WFC Continues Attack On Chinook Releases For SRKWs

Like a pitbull that won’t let go of a little kid, the Wild Fish Conservancy is continuing to try and derail increased hatchery Chinook production for Washington’s imperiled resident orcas after a federal judge ruled against the organization’s bid to halt what’s known as the prey program.

BALLARD LOCKS CHINOOK. (NMFS)

While U.S. District Court Judge Richard A. Jones in Seattle did remand much of the National Marine Fisheries Service’s 2019 biological opinion authorizing the Southeast Alaska commercial troll fishery earlier this month, he left the prey program in place, but now WFC has filed for an injunction against it.

That led NMFS – which partially funds the program – and other defendants in the suit – which benefit from it – to submit a full-throated rebuke of the highly litigious Duvall-based outfit that is attacking ongoing hatchery increases for southern resident killer whales on multiple fronts, including elsewhere in federal court and in Washington state court.

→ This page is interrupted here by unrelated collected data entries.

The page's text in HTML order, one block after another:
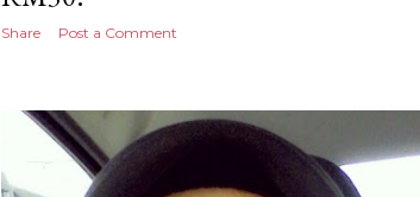
Share Post a Comment
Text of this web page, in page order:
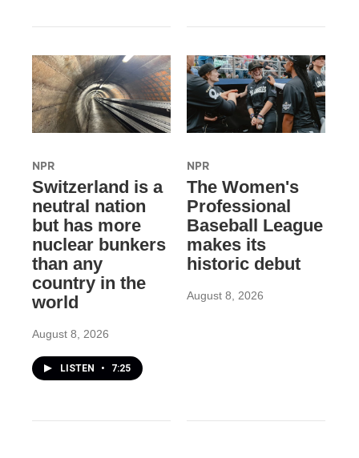
NPR
Switzerland is a
neutral nation
but has more
nuclear bunkers
than any
country in the
world
August 8, 2026
LISTEN • 7:25
NPR
The Women's
Professional
Baseball League
makes its
historic debut
August 8, 2026

“The work that began in 2019 to increase prey availability for SRKW is now producing real, in-ocean results for SRKW,” write NMFS, the Alaska Trollers Association and the State of Alaska in court papers filed earlier this week. “Plaintiff, an organization that purports to protect SRKW as a part of its mission and whose own experts say that prey abundance is the single most limiting factor for SRKW health, seeks to shut down the very program that addresses this limiting factor. That request should be denied.”

They do allow that there were “errors” in the overarching remanded biop, which NMFS plans to “fully address …. no later than Nov. 2024.” All three are also asking the court for a stay of Jones’ ruling to head off “severe economic consequences” of shutting down the upcoming summer troll season and next winter’s fishery off Alaska’s panhandle, which a judge on Friday denied. Per the feds, all parties in the case are appealing to the Ninth Circuit Court of Appeals.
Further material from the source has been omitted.